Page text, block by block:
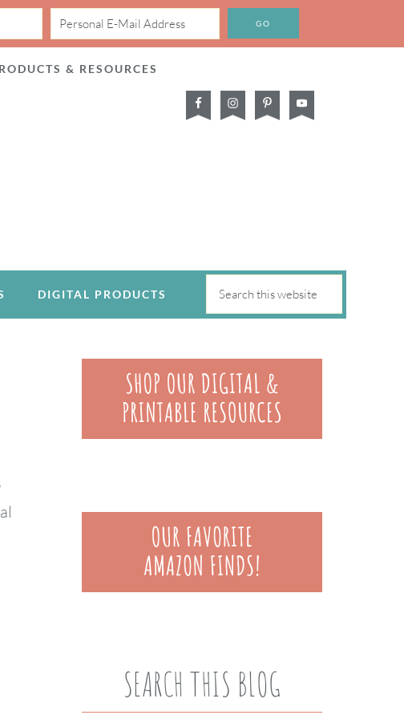
& RESOURCES
DIGITAL PRODUCTS
SEARCH THIS BLOG
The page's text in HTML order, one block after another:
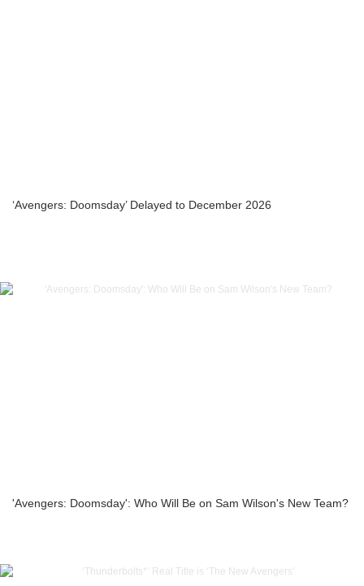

• Task goal: Please print the listing above again word for word, without its pictures.

• Result for this exercise:
Page text, block by block:
& RESOURCES
DIGITAL PRODUCTS
SEARCH THIS BLOG
The page's text in HTML order, one block after another:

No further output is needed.